Ian Richard Smith is an Australian political lobbyist. He is a founder of the firm Bespoke Approach, and is considered by The Power Index to be one of Australia's most influential political lobbyists.

== Career ==
Smith's first job in Australia was as a reporter for the Daily Advertiser in Wagga Wagga. He later transferred to The Advertiser in Adelaide, for which as of 2014 he continued to write occasional opinion editorial pieces and provided political commentary.

He founded the firm Bespoke Approach in 2008, and solicited former federal politicians Alexander Downer and Nick Bolkus to become partners. The firm's fourth partner is Andrew Butcher, a former spokesperson for Rupert Murdoch. Smith modelled the business on the way that the Kissingers, Albrights and Scowcrofts lobbied in the US.

Smith has worked as a media adviser for the Liberal Party of South Australia and to former Victorian premier Jeff Kennett. He is a former CEO of public relations firm Gavin Anderson & Co, one of the largest in Australia. They have two children.

In 2011 Smith was listed on Crikey's The Power Index as one of Australia's ten most influential political lobbyists.

Smith is a former member of the Committee for Melbourne and advocated for the establishment of the Committee for Adelaide in South Australia, of which he was a member in 2015. Smith's other advisory group and board memberships include The Big Issue, the Association of Australian Medical Research Institutes, the Northern Territory Government's Economic Development Panel, and Developing East Arnhem Land Ltd.
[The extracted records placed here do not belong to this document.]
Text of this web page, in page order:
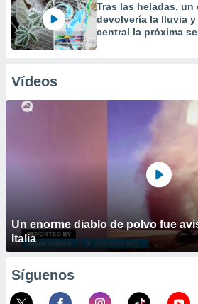
Tras las heladas,
devolvería la lluvia
central la próxima
Vídeos
Un enorme diablo de polvo fue
Italia
Síguenos
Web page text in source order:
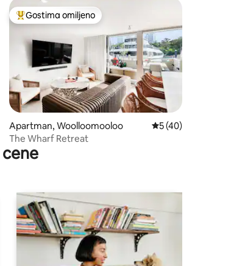
4,97 od 5, utisaka: 161
Najuspešniji među gostima omiljenim
Gostima omiljeno
Apartman, Woolloomooloo Prosečna ocena 5
5 (40)
The Wharf Retreat
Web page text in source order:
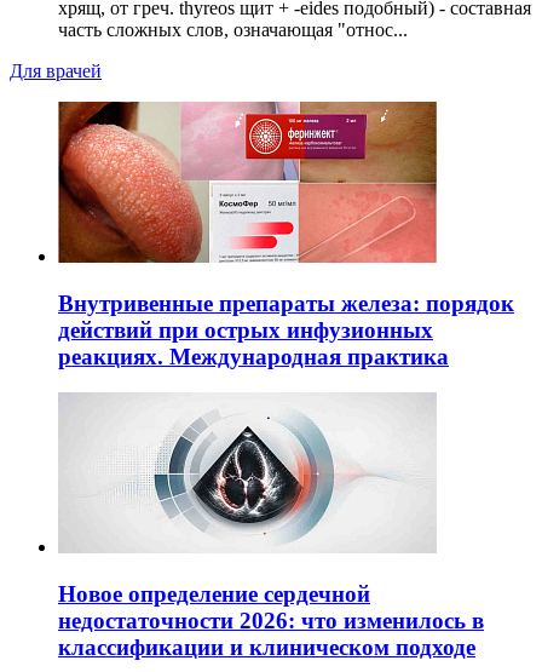
хрящ, от греч. thyreos щит + -eides подобный) - составная
часть сложных слов, означающая "относ...
Для врачей
Внутривенные препараты железа: порядок
действий при острых инфузионных
реакциях. Международная практика
Новое определение сердечной
недостаточности 2026: что изменилось в
классификации и клиническом подходе
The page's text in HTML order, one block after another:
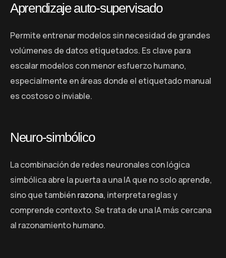
Aprendizaje auto-supervisado
Permite entrenar modelos sin necesidad de grandes
volúmenes de datos etiquetados. Es clave para
escalar modelos con menor esfuerzo humano,
especialmente en áreas donde el etiquetado manual
es costoso o inviable.
Neuro-simbólico
La combinación de redes neuronales con lógica
simbólica abre la puerta a una IA que no solo aprende,
sino que tambiénrazona, interpreta reglas y
comprende contexto. Se trata de una IA más cercana
al razonamiento humano.
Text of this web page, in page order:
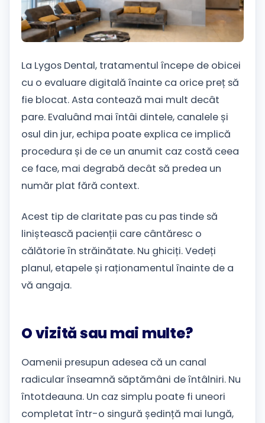
La Lygos Dental, tratamentul începe de obicei
cu o evaluare digitală înainte ca orice preț să
fie blocat. Asta contează mai mult decât
pare. Evaluând mai întâi dintele, canalele și
osul din jur, echipa poate explica ce implică
procedura și de ce un anumit caz costă ceea
ce face, mai degrabă decât să predea un
număr plat fără context.
Acest tip de claritate pas cu pas tinde să
liniștească pacienții care cântăresc o
călătorie în străinătate. Nu ghiciți. Vedeți
planul, etapele și raționamentul înainte de a
vă angaja.
O vizită sau mai multe?
Oamenii presupun adesea că un canal
radicular înseamnă săptămâni de întâlniri. Nu
întotdeauna. Un caz simplu poate fi uneori
completat într-o singură ședință mai lungă,
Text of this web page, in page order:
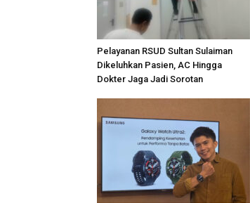
Pelayanan RSUD Sultan Sulaiman
Dikeluhkan Pasien, AC Hingga
Dokter Jaga Jadi Sorotan
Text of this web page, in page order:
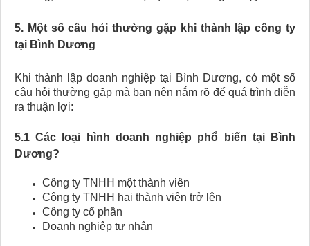
5. Một số câu hỏi thường gặp khi thành lập công ty
tại Bình Dương
Khi thành lập doanh nghiệp tại Bình Dương, có một số
câu hỏi thường gặp mà bạn nên nắm rõ để quá trình diễn
ra thuận lợi:
5.1 Các loại hình doanh nghiệp phổ biến tại Bình
Dương?
Công ty TNHH một thành viên
Công ty TNHH hai thành viên trở lên
Công ty cổ phần
Doanh nghiệp tư nhân
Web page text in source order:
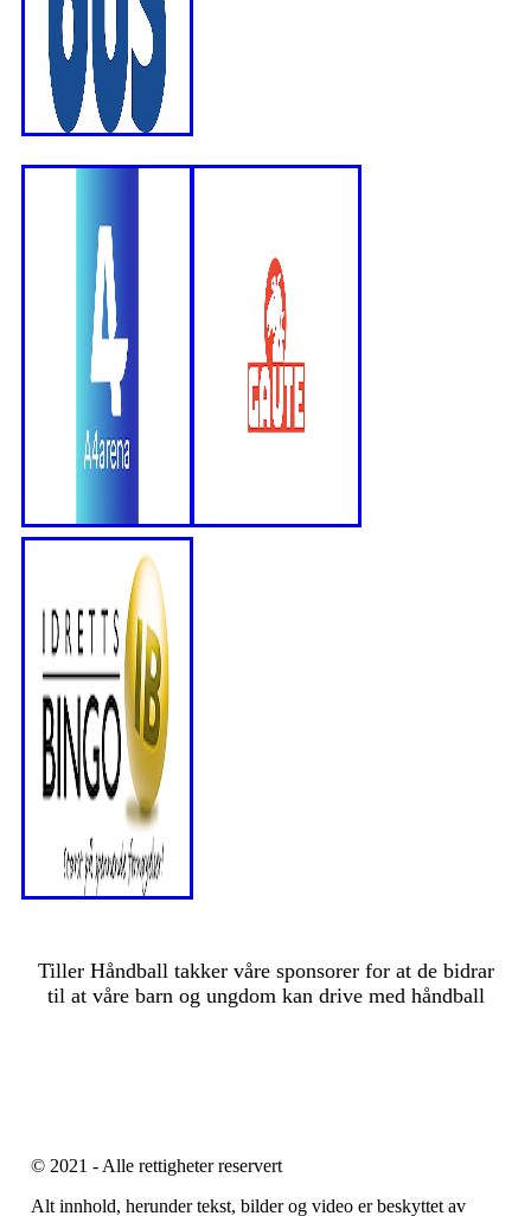
Tiller Håndball takker våre sponsorer for at de bidrar
til at våre barn og ungdom kan drive med håndball
© 2021 - Alle rettigheter reservert
Alt innhold, herunder tekst, bilder og video er beskyttet av
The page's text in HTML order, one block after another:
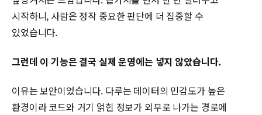
시작하니, 사람은 정작 중요한 판단에 더 집중할 수
있었습니다.
그런데 이 기능은 결국 실제 운영에는 넣지 않았습니다.
이유는 보안이었습니다. 다루는 데이터의 민감도가 높은
환경이라 코드와 거기 얽힌 정보가 외부로 나가는 경로에
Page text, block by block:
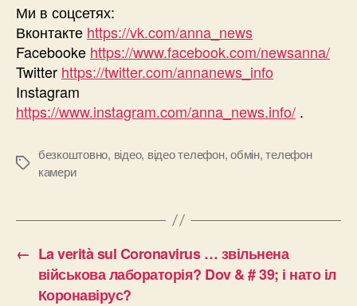
Ми в соцсетях:
Вконтакте https://vk.com/anna_news
Facebooke https://www.facebook.com/newsanna/
Twitter https://twitter.com/annanews_info
Instagram
https://www.instagram.com/anna_news.info/ .
Позначки
безкоштовно, відео, відео телефон,обмін,телефон
камери
← La verità sul Coronavirus … звільнена
військова лабораторія? Dov & # 39; і нато іл
Коронавірус?
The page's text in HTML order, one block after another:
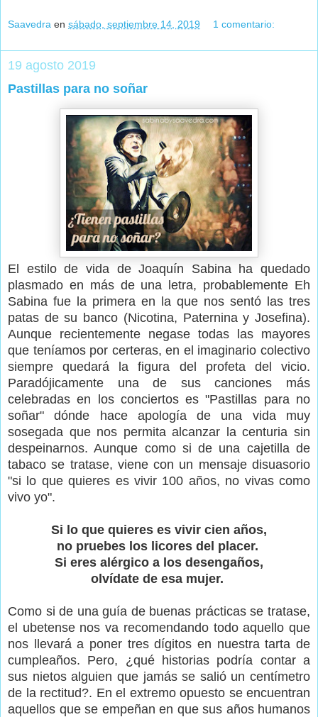
Saavedra en sábado, septiembre 14, 2019 1 comentario:
19 agosto 2019
Pastillas para no soñar
El estilo de vida de Joaquín Sabina ha quedado
plasmado en más de una letra, probablemente Eh
Sabina fue la primera en la que nos sentó las tres
patas de su banco (Nicotina, Paternina y Josefina).
Aunque recientemente negase todas las mayores
que teníamos por certeras, en el imaginario colectivo
siempre quedará la figura del profeta del vicio.
Paradójicamente una de sus canciones más
celebradas en los conciertos es "Pastillas para no
soñar" dónde hace apología de una vida muy
sosegada que nos permita alcanzar la centuria sin
despeinarnos. Aunque como si de una cajetilla de
tabaco se tratase, viene con un mensaje disuasorio
"si lo que quieres es vivir 100 años, no vivas como
vivo yo".
Si lo que quieres es vivir cien años,
no pruebes los licores del placer.
Si eres alérgico a los desengaños,
olvídate de esa mujer.
Como si de una guía de buenas prácticas se tratase,
el ubetense nos va recomendando todo aquello que
nos llevará a poner tres dígitos en nuestra tarta de
cumpleaños. Pero, ¿qué historias podría contar a
sus nietos alguien que jamás se salió un centímetro
de la rectitud?. En el extremo opuesto se encuentran
aquellos que se empeñan en que sus años humanos
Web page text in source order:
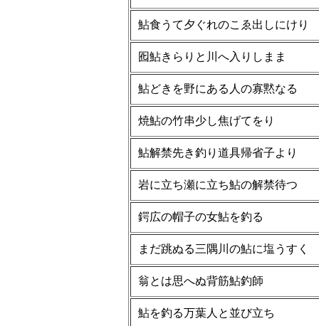
鮎食うて夕ぐれのこゑ出しにけり
囮鮎きらりと川へ入りしまま
鮎どきを野にある人の寡黙なる
焼鮎の竹串少し焦げてをり
鮎解禁先き釣り道具帰省子より
岩に立ち瀬に立ち鮎の解禁待つ
鍔広の帽子の女鮎を釣る
まだ跳ぬる三隅川の鮎に塩うすく
翁とは思へぬ背筋鮎釣師
鮎を釣る万葉人と並び立ち
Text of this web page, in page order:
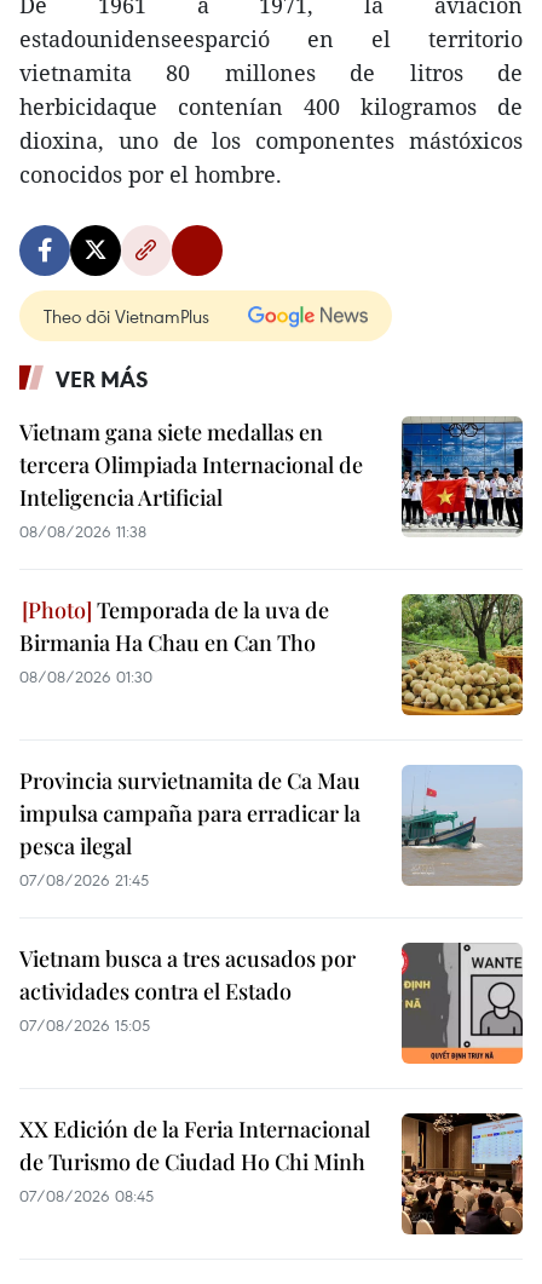
estadounidenseesparció en el territorio
vietnamita 80 millones de litros de
herbicidaque contenían 400 kilogramos de
dioxina, uno de los componentes mástóxicos
conocidos por el hombre.
Theo dõi VietnamPlus
VER MÁS
Vietnam gana siete medallas en
tercera Olimpiada Internacional de
Inteligencia Artificial
08/08/2026 11:38
Temporada de la uva de
Birmania Ha Chau en Can Tho
08/08/2026 01:30
Provincia survietnamita de Ca Mau
impulsa campaña para erradicar la
pesca ilegal
07/08/2026 21:45
Vietnam busca a tres acusados por
actividades contra el Estado
07/08/2026 15:05
XX Edición de la Feria Internacional
de Turismo de Ciudad Ho Chi Minh
07/08/2026 08:45
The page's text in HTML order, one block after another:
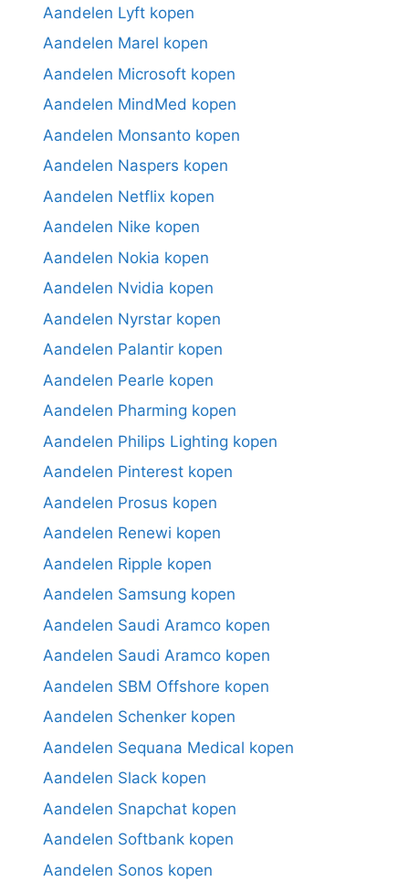
Aandelen Lyft kopen
Aandelen Marel kopen
Aandelen Microsoft kopen
Aandelen MindMed kopen
Aandelen Monsanto kopen
Aandelen Naspers kopen
Aandelen Netflix kopen
Aandelen Nike kopen
Aandelen Nokia kopen
Aandelen Nvidia kopen
Aandelen Nyrstar kopen
Aandelen Palantir kopen
Aandelen Pearle kopen
Aandelen Pharming kopen
Aandelen Philips Lighting kopen
Aandelen Pinterest kopen
Aandelen Prosus kopen
Aandelen Renewi kopen
Aandelen Ripple kopen
Aandelen Samsung kopen
Aandelen Saudi Aramco kopen
Aandelen Saudi Aramco kopen
Aandelen SBM Offshore kopen
Aandelen Schenker kopen
Aandelen Sequana Medical kopen
Aandelen Slack kopen
Aandelen Snapchat kopen
Aandelen Softbank kopen
Aandelen Sonos kopen
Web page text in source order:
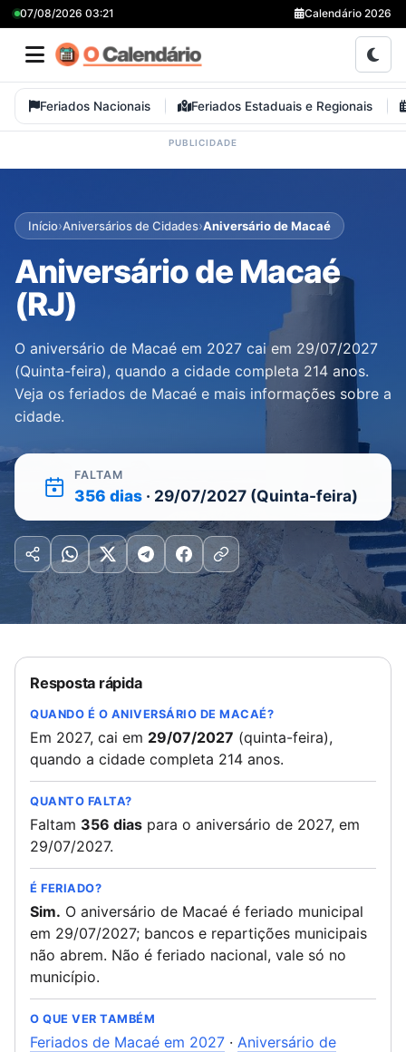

The latter company was established by the Northern Territory Government, the Commonwealth government and mining company Rio Tinto to drive economic development in East Arnhem Land.

As of 2015, Smith was on the United Kingdom's Honorary Consul in South Australia.

In November 2015, Smith was scheduled to appear on the ABC TV talk show, Q&A.

== Not-for-profit sector ==
In mid-2015 Smith co-founded Barefoot to Boots with Awer G. Bul (brother of football player Awer Mabil), an organisation which helps refugees by "providing them with simple things that are otherwise inaccessible" to boost their resilience and help them to develop new skills.

He has been an ambassador for LivingPositive, an organisation which aims to remove the stigma surrounding people living with HIV/AIDS, and for the Orangutan Project, which works on the protection of orangutans in Indonesia. As of 2015 Smith was chair of Jirrawun Arts, an Indigenous arts organisation in the East Kimberley.

== Personal life ==
Smith married former leader of the Australian Democrats, Natasha Stott Despoja, in a beachside ceremony in Byron Bay in 2003. They divorced in 2025. They have two children.